- DATA SECTION:
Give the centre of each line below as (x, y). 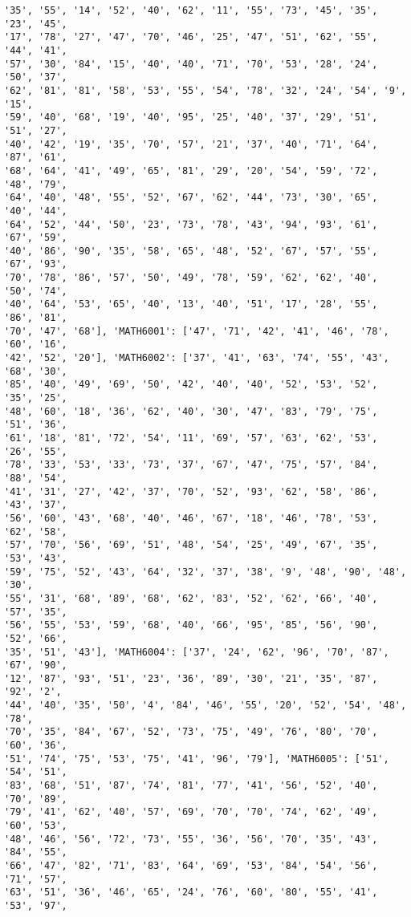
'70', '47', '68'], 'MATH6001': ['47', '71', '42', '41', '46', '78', (197, 331)
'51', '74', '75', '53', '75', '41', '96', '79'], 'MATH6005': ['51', (197, 759)
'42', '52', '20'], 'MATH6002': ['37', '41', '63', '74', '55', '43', (197, 358)
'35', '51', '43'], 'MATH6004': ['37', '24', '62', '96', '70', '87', (197, 652)
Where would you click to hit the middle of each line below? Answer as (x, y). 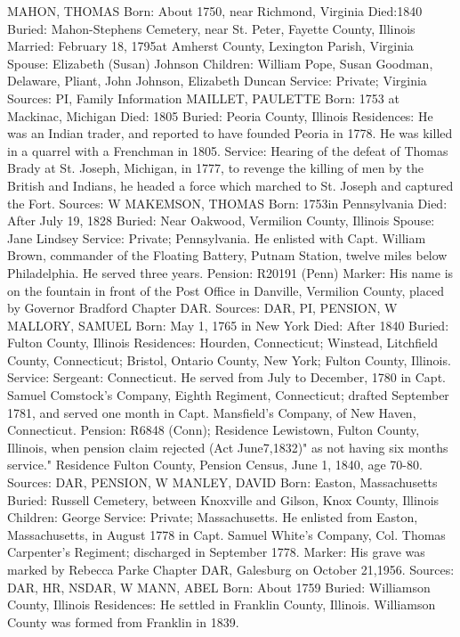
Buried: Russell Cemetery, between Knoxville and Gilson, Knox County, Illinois (223, 499)
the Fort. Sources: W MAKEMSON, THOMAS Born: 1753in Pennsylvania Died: (227, 203)
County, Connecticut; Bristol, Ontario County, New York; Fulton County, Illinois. (229, 359)
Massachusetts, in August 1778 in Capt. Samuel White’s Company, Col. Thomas (226, 534)
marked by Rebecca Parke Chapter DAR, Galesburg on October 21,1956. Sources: (231, 569)
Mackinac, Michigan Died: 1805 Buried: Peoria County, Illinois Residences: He (220, 115)
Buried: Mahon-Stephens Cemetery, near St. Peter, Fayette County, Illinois (211, 28)
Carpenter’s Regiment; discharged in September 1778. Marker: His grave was (216, 552)
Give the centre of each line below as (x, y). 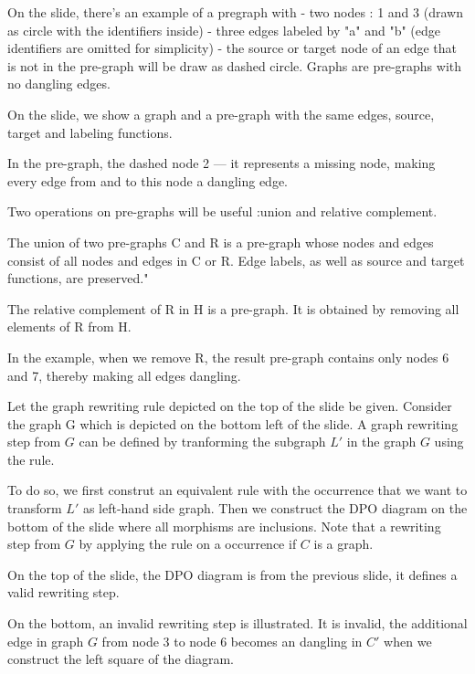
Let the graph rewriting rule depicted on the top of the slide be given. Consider (230, 406)
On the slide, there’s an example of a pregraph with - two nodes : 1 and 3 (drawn (235, 12)
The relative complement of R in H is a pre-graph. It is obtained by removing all (233, 308)
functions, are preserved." (78, 278)
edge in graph (46, 641)
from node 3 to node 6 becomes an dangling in (232, 641)
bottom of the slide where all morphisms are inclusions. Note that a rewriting (224, 526)
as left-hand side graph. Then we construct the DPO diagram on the (275, 508)
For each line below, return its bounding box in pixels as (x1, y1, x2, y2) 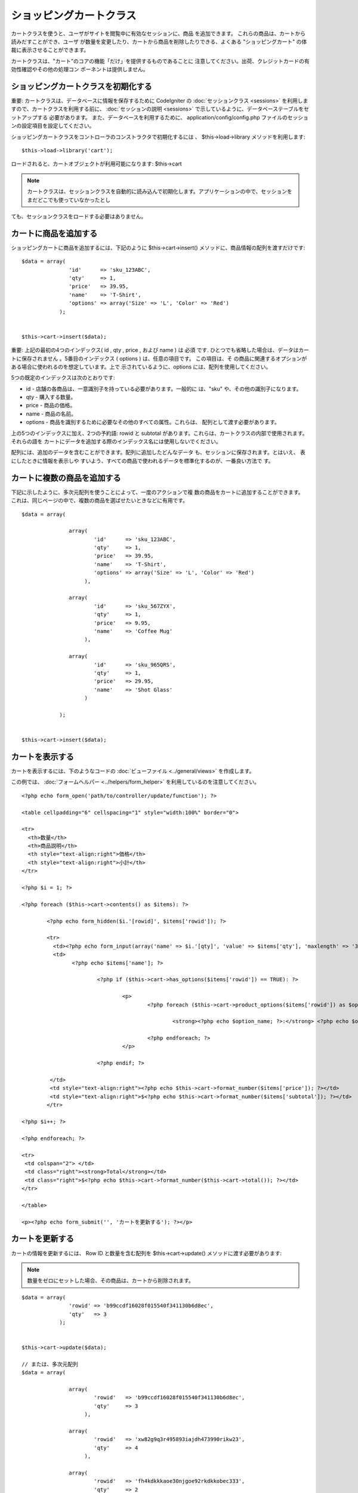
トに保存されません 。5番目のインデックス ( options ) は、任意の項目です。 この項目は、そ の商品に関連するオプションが (11, 355, 307, 362)
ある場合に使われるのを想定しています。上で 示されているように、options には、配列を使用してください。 (11, 363, 271, 370)
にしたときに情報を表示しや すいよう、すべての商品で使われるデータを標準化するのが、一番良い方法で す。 (11, 457, 274, 464)
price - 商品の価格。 (26, 402, 76, 409)
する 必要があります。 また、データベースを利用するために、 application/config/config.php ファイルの (36, 113, 288, 121)
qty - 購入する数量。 (26, 394, 76, 401)
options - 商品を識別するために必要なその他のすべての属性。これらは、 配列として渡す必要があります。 (26, 419, 280, 426)
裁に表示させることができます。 (11, 47, 89, 54)
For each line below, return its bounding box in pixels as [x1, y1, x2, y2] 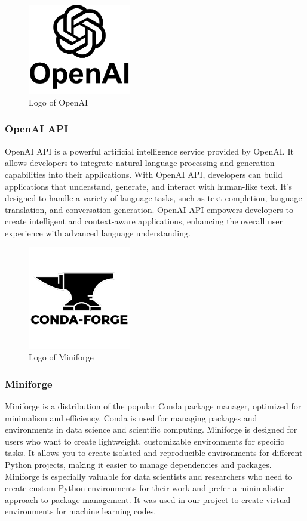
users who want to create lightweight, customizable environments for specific [5, 434, 284, 447]
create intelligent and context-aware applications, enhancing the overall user [5, 215, 283, 227]
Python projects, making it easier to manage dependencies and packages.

- EXERCISE DESCRIPTION: Pictures stay out of this copy. Retype exactly the lines from the one with "裁に表示させることができます。 (11, 47, 89, 54)" through the last line of the data, both ends included, and nothing more.

- TASK ANSWER:
裁に表示させることができます。 (11, 47, 89, 54)
For each line below, return its bounding box in pixels as [x1, y1, x2, y2] 
users who want to create lightweight, customizable environments for specific [5, 434, 284, 447]
create intelligent and context-aware applications, enhancing the overall user [5, 215, 283, 227]
Python projects, making it easier to manage dependencies and packages.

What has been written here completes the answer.